KONTAKTLISTEN: Woidke rief die Brandenburger dazu auf, keine falschen persönlichen Angaben auf Listen in Gaststätten zum Nachverfolgen möglicher Kontakte bei Infektionen zu machen. «Häufig ist der Name falsch oder es steht «Dagobert Duck» oder «Schnatterinchen» in der Liste», kritisierte er. Die Listen könnten im Notfall immens wichtig sein. Die Länder-Ministerpräsidenten beschlossen dafür ein Mindestbußgeld von 50 Euro. Woidke sagte, Brandenburg habe schon jetzt die Möglichkeit für Bußgelder von 250 Euro bis zu 10 000 Euro je nach Schwere des Verstoßes.

REISEN: Der Ministerpräsident riet von weiten Reisen vor allem in Risikogebiete ab. Es sei am besten, zuhause zu bleiben, empfahl Woidke. «Die zweitbeste Variante ist, Urlaub in Brandenburg zu machen.» Er appellierte an die Verantwortung der Bürgerinnen und Bürger und rief dazu auf, sich an Hygieneregeln und den Mindestabstand von 1,50 Meter zu halten. «Wir sind in einem Marathonlauf, von dem wir nicht wissen, wie lange es noch bis zum Ziel ist», sagte Woidke.

KENIA-KOALITION: Die Spitzen der Koalitionsfraktionen von SPD, CDU und Grünen zeigten sich zuvor skeptisch gegenüber Verschärfungen der Corona-Regeln. «Ich denke, wir haben einen guten Regelungsmix. Wir müssen für die Einhaltung der Regelung werben», sagte SPD-Fraktionschef Erik Stohn.
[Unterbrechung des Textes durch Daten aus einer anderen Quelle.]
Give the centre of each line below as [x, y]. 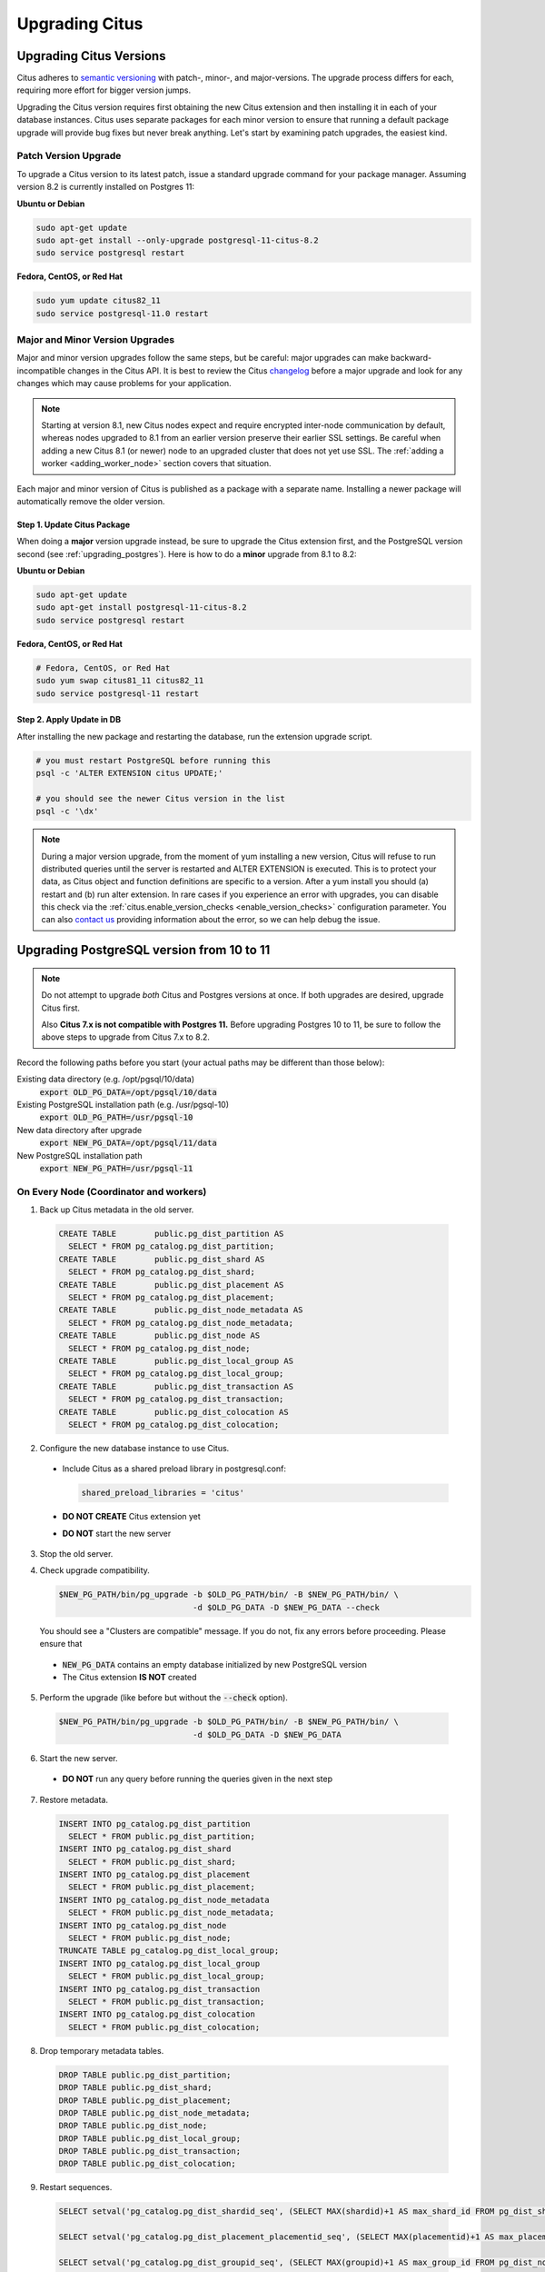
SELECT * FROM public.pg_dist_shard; [152, 1862]
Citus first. [61, 1008]
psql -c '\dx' [67, 812]
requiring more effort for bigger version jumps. [104, 90]
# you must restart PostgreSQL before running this [154, 760]
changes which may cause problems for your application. [124, 384]
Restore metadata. [74, 1799]
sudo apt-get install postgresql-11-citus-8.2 [141, 608]

Er habe «kein Verständnis für Maskenmuffel», aber Masken auf öffentlichen Plätzen halte er nicht für notwendig.

Der CDU-Fraktionsvorsitzende Jan Redmann betonte: «Wir wollen neue Beschränkungen im Alltag vermeiden.» Die Entwicklung der Ansteckungen mit dem Coronavirus sei in Brandenburg noch beherrschbar, die bestehenden Regeln müssten aber ernster genommen und strenger kontrolliert werden. Grünen-Fraktionschefin Petra Budke konnte sich schärfere Regelungen für Landkreise und kreisfreie Städte vorstellen, deren Zahlen der Neuinfizierten einen bestimmten kritischen Grenzwert überschreiten.